The Dow Jones Industrial Average (^DJI -0.77%) tracks 30 large U.S. stocks. Inclusion is limited to companies that have excellent reputations, demonstrate sustained growth, and generate widespread interest among investors. To that end, the index is commonly regarded as a collection of blue chip stocks, though it also serves as one of three major barometers for the overall U.S. stock market, with the other two being the S&P 500 (^GSPC -1.11%) and the Nasdaq Composite (^IXIC -1.49%).

The Dow Jones traded sideways through the first 10 months of the year, but the index has soared 12% since the end of October on particularly strong momentum in four stocks: Apple (AAPL -1.32%), Intel (INTC -0.69%), Microsoft (MSFT -1.73%), and Salesforce (CRM -0.96%). The upshot of that momentum is that the Dow Jones reached a record high on Wednesday, meaning the blue chip index just entered bull market territory.

Past performance is never a guarantee of future returns, but crossing the bull market threshold has historically been a good sign for stocks.

History says the Dow Jones is headed much higher

The Dow Jones has run through eight bull markets in the last 50 years. The average one lasted about five years and saw the index climb 172%. But returns varied substantially between individual bull markets, as detailed in the table below:

Bull Market Start

Dow Jones Return

December 1974

76%

February 1979

38%

August 1982

250%

October 1987

73%

October 1990

396%

October 2002

94%

March 2009

348%

March 2020

98%

Average

172%

Data source: YCharts. Chart by author.

Here's the upshot: If the new bull market aligns with the historical average, the Dow Jones will increase 172% over a five-year period. But the current bull market technically started when the Dow Jones bottomed in October 2022. The index has since climbed about 27%, bringing the implied upside down to roughly 110% over four years from today's levels.

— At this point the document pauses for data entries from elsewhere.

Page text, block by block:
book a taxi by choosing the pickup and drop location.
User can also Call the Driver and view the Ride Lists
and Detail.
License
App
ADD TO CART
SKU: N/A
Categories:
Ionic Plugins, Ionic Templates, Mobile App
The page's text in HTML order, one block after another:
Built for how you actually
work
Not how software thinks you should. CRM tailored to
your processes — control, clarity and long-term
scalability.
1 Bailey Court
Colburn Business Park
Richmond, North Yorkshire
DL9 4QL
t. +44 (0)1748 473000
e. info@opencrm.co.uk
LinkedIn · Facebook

However, returns have varied dramatically between past bull markets, so investors would do better to benchmark against a different metric. Specifically, the Dow Jones returned about 9% annually over the past four decades, and its performance will likely be similar over the next four decades.

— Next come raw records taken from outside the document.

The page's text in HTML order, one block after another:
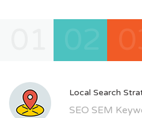
Local Search
SEO SEM
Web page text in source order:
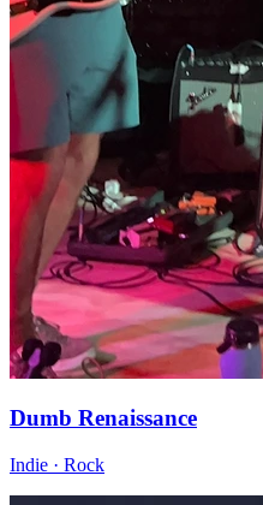
Dumb Renaissance
Indie · Rock
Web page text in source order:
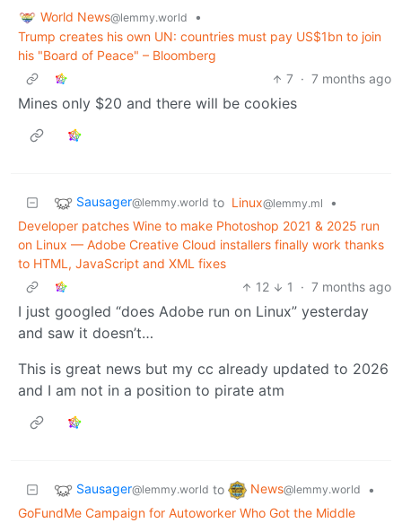
World News@lemmy.world
•
Trump creates his own UN: countries must pay US$1bn to join
his "Board of Peace" – Bloomberg
7 · 7 months ago
Mines only $20 and there will be cookies
Sausager@lemmy.world to Linux@lemmy.ml
•
Developer patches Wine to make Photoshop 2021 & 2025 run
on Linux — Adobe Creative Cloud installers finally work thanks
to HTML, JavaScript and XML fixes
12
1 · 7 months ago
I just googled “does Adobe run on Linux” yesterday
and saw it doesn’t…
This is great news but my cc already updated to 2026
and I am not in a position to pirate atm
Sausager@lemmy.world to News@lemmy.world
•
GoFundMe Campaign for Autoworker Who Got the Middle
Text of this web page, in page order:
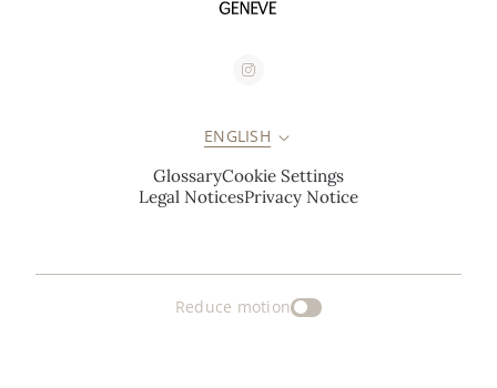
ENGLISH
GlossaryCookie Settings
Legal NoticesPrivacy Notice
Reduce motion
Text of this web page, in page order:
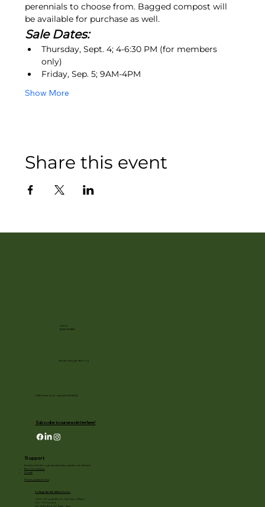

Investors looking to capitalize on that should consider buying some of the more promising blue chip stocks in the Dow Jones. For instance, Salesforce and Microsoft have strong market positions and solid growth prospects that could unlock plenty of value for patient shareholders.

Salesforce has been the leader in customer relationship management (CRM) software for 10 consecutive years, and the CRM market is forecast to grow by 14% annually through 2030. Similarly, Microsoft is the leader in enterprise software-as-a-service and operates the second-largest cloud computing platform; those markets are also projected to grow by 14% annually through the end of the decade.

Building on that, Salesforce and Microsoft are leaning into the growing demand for artificial intelligence (AI). In fact, Morgan Stanley analyst Keith Weiss argues Microsoft in particular is the software company best positioned to monetize generative AI. But both could be long-term winners as more businesses seek productivity gains through automation.

An index fund stacked with blue chip stocks

Alternatively, investors could take a more conservative approach and buy shares of the SPDR Dow Jones Industrial Average ETF (DIA -0.74%).

The SPDR Dow Jones Industrial Average ETF is an index fund that tracks all 30 blue chip stocks in the Dow Jones, meaning it provides exposure to some of the most economically influential U.S. companies. The five largest holdings in the fund are detailed below:

  1. UnitedHealth Group: 9.4%
  2. Microsoft: 6.7%
  3. Goldman Sachs Group: 6.4%
  4. Home Depot: 5.9%
  5. McDonald's: 5.2%

At recent prices, the SPDR Dow Jones Industrial Average ETF returned 473% over the last two decades, or 9.1% annually. Additionally, it was slightly less volatile than the broader S&P 500, as evidenced by its 10-year beta of 0.95. The index fund bears a below-average expense ratio of 0.16%, meaning the annual fee on a $10,000 portfolio would be $16.

Here's the bottom line: The Dow Jones has consistently created wealth over long periods of time, and I'd bet my bottom dollar that trend continues in the future. Patient investors looking to capitalize on that upward momentum can purchase shares of individual stocks like Microsoft or Salesforce, or they can purchase shares of the SPDR Dow Jones Industrial Average ETF to spread capital across the entire blue chip index.